Intel Rapid Startup Technology is I believe equivalent to Fast Boot, meaning the POST startup of your PC is quicker obviously. Certain tests (not sure which ones) are skipped. This is ok to leave enabled.

Quite Boot just shows the OEM logo over the DOS like looking thing. Not too sure how it would look on a Windows 8 PC, as I've never changed it to the other option.

Boot Select Mode (UEFI) is how your PC boots, UEFI with GPT hard drive partitioning over BIOS with MBR hard drive partitioning. UEFI should stay enabled.

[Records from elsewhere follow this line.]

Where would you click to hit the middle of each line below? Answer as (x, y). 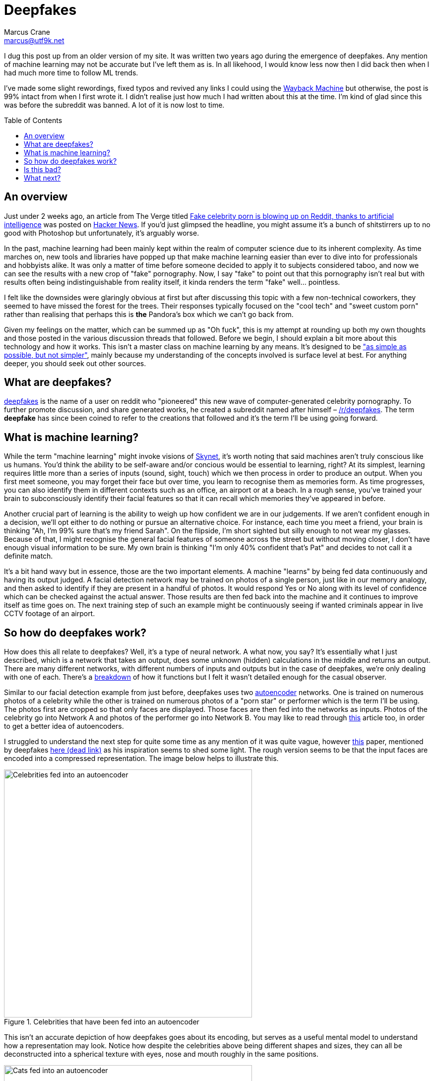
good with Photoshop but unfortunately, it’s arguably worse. (102, 233)
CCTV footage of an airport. (50, 614)
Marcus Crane (27, 32)
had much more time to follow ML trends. (71, 72)
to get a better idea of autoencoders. (64, 726)
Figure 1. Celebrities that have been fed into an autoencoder (102, 1022)
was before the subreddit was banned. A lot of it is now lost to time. (114, 105)
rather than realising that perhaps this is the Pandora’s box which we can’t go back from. (149, 314)

The boot priority of UEFI with the Windows Boot Manager is the new feature of Windows 8 (and UEFI PCs as well) where Windows can actually interact with the PC's firmware, where as before, the BIOS and Windows were two separate entities that didn't really interact with each other. Due to the very quick boot nature of UEFI as well as Windows 8, there isn't the F8 advanced boot mode settings like in 7 with an older BIOS based PC. For example, if you go to PC Settings, General, and Advanced Startup, you have an option to restart to the PC firmware settings. Windows manages that hand off, it interacts with the UEFI firmware to show that screen. With UEFI and Windows, those settings are there to unify things like that. If you do that with a BIOS based PC and hit the boot to firmware settings, it would just restart normally.

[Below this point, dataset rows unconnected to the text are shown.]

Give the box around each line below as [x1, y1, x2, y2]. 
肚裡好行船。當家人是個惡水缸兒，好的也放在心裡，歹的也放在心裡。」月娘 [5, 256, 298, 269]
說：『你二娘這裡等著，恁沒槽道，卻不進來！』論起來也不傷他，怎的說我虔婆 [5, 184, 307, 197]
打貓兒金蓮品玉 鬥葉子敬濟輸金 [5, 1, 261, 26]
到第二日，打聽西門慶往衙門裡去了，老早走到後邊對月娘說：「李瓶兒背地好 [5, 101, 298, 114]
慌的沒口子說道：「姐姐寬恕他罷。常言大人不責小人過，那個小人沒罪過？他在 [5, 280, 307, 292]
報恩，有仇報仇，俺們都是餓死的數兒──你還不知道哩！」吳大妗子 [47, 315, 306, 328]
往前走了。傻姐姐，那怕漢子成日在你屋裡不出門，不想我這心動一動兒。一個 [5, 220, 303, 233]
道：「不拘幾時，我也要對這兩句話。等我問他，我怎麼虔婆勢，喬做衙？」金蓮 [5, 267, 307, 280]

Secure Boot here is the more controversial thing with new Windows 8 PCs, as it's a requirement. This is here to prevent malware from being able to be passed onto Windows during boot, or if you have a USB drive plugged in, the UEFI firmware with Secure Boot will prevent that drive from being booted to as to prevent malware damage of course. This in turn basically makes booting to a Linux CD more difficult, as that default won't let you run such. If you need to boot into a drive that isn't your OS drive with Windows, this should be DISABLED.

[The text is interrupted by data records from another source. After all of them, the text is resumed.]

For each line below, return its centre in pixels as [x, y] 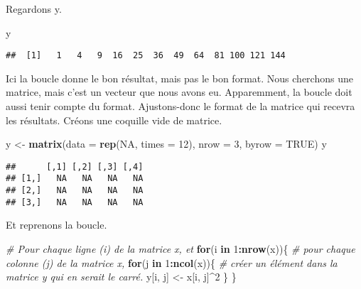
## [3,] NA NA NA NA [75, 202]
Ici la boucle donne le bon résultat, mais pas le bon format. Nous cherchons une [179, 78]
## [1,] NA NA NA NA [75, 179]
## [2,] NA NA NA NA [75, 191]
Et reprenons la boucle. [56, 225]
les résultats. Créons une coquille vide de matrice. [114, 120]
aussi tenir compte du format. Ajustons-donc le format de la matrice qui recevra [180, 106]
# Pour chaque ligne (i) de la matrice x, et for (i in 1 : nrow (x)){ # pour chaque [180, 249]

Also, keynote here, a UEFI based PC DOES NOT boot with a NTFS formatted drive. This kind of confuses me, as the GPT partitioning style uses NTFS.... Not sure what's going on there. But to boot outside of your hard drive, you need to have that drive/disk? formatted in FAT32. I haven't made a Linux live CD in years since the 16 gig USB drive being dirt cheap, so I can't really help there. I'd suggest using a USB drive formatted in FAT32 if that can work.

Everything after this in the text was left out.